Весь пол вокруг постели был усеян деловыми бумагами, которые он разбросал собственноручно, чтобы показать возможным посетителям, что работает даже в таком состоянии. О том, что ни одну из бумаг он не прочел, догадаться было невозможно. Он лежал в неудобной позе на спине, небритый, в поту, слегка постанывая от жалости к самому себе. Его нисколько не беспокоило, управляют ли городом в его отсутствие. Как-нибудь обойдется. Он отлично знал, что с раннего утра в одной из двух больших комнат на первом этаже его помощники поддерживали связь с городским советом, где в действительности решались повседневные проблемы. У изголовья постели стоял телефон, но секретарша получила строжайшее указание соединять его с внешним миром, только если случится что-то действительно катастрофическое. Скажем, если Манхэттен начнет стремительно погружаться в залив, чего, кстати, господин мэр втайне от всей души желал.
С тех пор как его избрали мэром, это было первое утро, за исключением краткого отпуска в теплых краях, когда в семь утра он не покинул своей резиденции и не отправился в городской совет. Поэтому он чувствовал себя не в своей тарелке. Услышав теперь гудок теплохода, донесшийся с реки, он вдруг подумал, что каждый из его предшественников, а это были превосходные, честнейшие люди, слушали такие вот гудки по тридцати лет кряду. Для его превосходительства это была весьма примечательная мысль. Потому что, будучи умным и образованным человеком (Противники оспаривали первое и всячески приуменьшали второе), мэр совершенно не обладал чувством истории, пониманием ее романтики. Его не интересовал даже дом, в котором он теперь жил по прихоти избирателей. Лишь совершенно случайно ему стало известно, что это здание было построено в 1897 году как частная резиденция Арчибальда Грейси, что это достойный, если не сказать великолепный, образчик федералистского стиля, что стены комнат первого этажа украшают полотна Трамбелла, Ромни и Вандерлина, ни одно из которых нельзя отнести к лучшим работам этих художников, но имена говорят сами за себя.
Эти сведения сообщила ему жена, которая когда-то изучала в колледже искусство или архитектуру, он не мог припомнить, что именно.
Вскоре он задремал, и ему снились аполитичные сексуальные сны. Когда зазвонил телефон, он как раз покрывал поцелуями грудь послушницы из затерянного в Швейцарских Альпах монастыря. С трудом вырвавшись из цепких объятий монашенки, у которой, как он и думал, под пелериной ничего не было, он дотянулся до телефонной трубки. Подняв ее к уху, он издал вместо приветствия какой-то нечленораздельный хрип. Голос, который он услышал, доносился из комнаты первого этажа и принадлежал Мюррею Лассалю, заместителю мэра, первому среди равных, человеку, которого пресса называла "генератором идей нашей городской администрации".
Лассаль сказал:
— Извини, Сэм, но мне придется тебя потревожить.
— Ради бога, Мюррей, я умираю…
— Тебе придется это отложить. Тут на наши головы свалилось одно весьма неприятное дело.
— А ты не можешь сам с этим разобраться? Ты же справился один с волнениями в Браунсвилле… Мне в самом деле очень плохо, Мюррей. Голова просто раскалывается. Я едва дышу, каждая косточка болит невыносимо…
— Я, конечно, мог бы справиться с этим, как справляюсь с любым кризисом в нашем треклятом городе. Только на этот раз я и не подумаю этого делать.
— Что я слышу?! В лексиконе заместителя мэра не должно быть слов "и не подумаю"…
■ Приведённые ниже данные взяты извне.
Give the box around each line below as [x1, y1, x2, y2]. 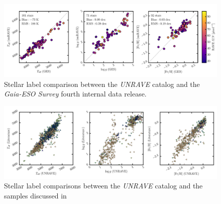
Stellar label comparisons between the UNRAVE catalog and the [4, 180, 203, 191]
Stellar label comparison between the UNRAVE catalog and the [4, 78, 200, 89]
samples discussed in [4, 190, 67, 200]
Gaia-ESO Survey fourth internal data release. [4, 88, 147, 99]
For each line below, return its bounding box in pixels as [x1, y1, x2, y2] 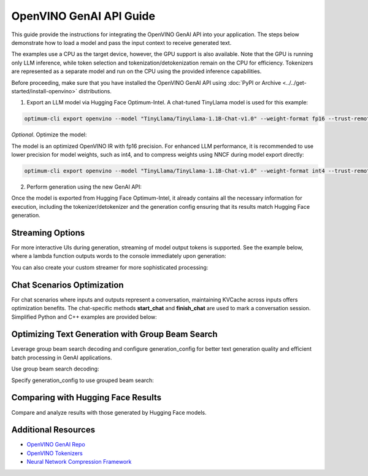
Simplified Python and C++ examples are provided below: [11, 313, 158, 321]
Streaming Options [11, 227, 85, 238]
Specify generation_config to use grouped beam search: [11, 377, 155, 384]
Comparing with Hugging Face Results [11, 392, 162, 403]
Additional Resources [11, 424, 95, 435]
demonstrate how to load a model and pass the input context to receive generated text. [11, 39, 232, 46]
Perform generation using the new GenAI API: [26, 183, 142, 190]
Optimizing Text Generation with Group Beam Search [11, 329, 218, 340]
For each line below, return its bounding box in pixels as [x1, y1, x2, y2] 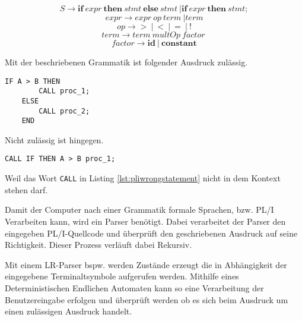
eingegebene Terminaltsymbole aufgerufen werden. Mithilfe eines [5, 270, 239, 282]
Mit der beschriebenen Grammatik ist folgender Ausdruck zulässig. [5, 56, 248, 68]
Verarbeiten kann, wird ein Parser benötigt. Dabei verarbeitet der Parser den [5, 215, 286, 227]
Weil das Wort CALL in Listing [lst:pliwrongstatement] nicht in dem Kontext [5, 172, 281, 184]
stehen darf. [5, 183, 48, 196]
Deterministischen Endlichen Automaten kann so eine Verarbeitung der [5, 281, 264, 294]
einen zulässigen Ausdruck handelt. [5, 305, 132, 317]
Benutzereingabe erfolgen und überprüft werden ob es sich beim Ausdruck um [5, 293, 288, 306]
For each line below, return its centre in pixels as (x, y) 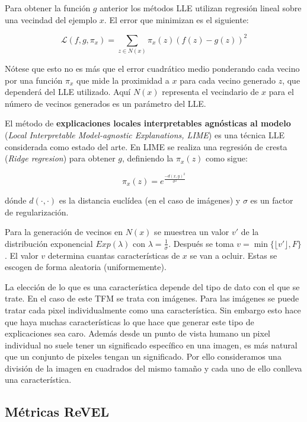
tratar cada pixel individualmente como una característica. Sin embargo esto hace (153, 310)
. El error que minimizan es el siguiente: (176, 19)
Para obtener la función (48, 8)
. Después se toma (201, 243)
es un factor (272, 200)
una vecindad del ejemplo (51, 19)
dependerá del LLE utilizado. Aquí (68, 92)
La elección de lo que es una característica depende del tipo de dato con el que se (152, 286)

Лассаль, который и сам был простужен, но не так сильно, как его босс, сказал:
— Не надо читать мне нотаций, Сэм, а то я не посмотрю, что ты болен, и буду вынужден напомнить тебе…
— Да я же шучу! — поспешно перебил его мэр. — Видишь, даже в таком плачевном состоянии я сохраняю больше чувства юмора, чем было когда-либо у тебя. Хорошо, что там произошло? Должно быть, это действительно ужасно?
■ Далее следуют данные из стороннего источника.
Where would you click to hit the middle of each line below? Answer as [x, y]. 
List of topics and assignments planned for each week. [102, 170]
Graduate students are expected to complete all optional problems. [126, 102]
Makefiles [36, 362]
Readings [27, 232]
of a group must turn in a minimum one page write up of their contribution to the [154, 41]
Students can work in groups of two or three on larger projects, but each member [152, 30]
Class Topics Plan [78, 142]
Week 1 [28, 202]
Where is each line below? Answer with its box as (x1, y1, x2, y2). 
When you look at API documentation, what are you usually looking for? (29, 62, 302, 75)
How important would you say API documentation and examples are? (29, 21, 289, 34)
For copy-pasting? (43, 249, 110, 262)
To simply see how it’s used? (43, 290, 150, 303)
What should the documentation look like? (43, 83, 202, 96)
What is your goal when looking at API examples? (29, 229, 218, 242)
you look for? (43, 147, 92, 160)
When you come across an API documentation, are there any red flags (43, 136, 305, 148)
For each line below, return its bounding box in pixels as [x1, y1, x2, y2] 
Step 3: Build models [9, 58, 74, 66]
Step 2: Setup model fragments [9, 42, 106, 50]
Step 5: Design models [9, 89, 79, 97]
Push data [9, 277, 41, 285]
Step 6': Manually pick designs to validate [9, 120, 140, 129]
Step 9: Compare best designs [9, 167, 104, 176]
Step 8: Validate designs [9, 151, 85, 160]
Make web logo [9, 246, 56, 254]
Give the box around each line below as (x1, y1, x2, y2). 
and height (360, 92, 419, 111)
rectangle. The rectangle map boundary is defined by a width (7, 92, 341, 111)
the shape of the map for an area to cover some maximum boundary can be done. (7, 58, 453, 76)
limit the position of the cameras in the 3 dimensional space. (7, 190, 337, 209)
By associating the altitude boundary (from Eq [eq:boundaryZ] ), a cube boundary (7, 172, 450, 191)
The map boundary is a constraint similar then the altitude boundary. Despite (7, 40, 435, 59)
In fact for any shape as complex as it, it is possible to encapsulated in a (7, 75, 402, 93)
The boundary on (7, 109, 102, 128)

— Еще как! Это обернется для нас большим скандалом.
Ожидая дурных вестей, мэр по своему обыкновению зажмурился, словно защищаясь от ярких солнечных лучей.
— Ну, говори же, не тяни.
— Банда захватила поезд подземки, — ответил Лассаль. — Они взяли заложниками шестнадцать пассажиров и машиниста и не освободят их, пока город не заплатит миллион долларов.
На мгновение мэру в его лихорадочном состоянии показалось, что он все еще спит и просто перенесся из далеких Альп в декорации более знакомых нью-йоркских кошмаров. Он часто заморгал, ожидая, что дурной сон исчезнет. Однако голос Лассаля убедил его, что все происходит наяву.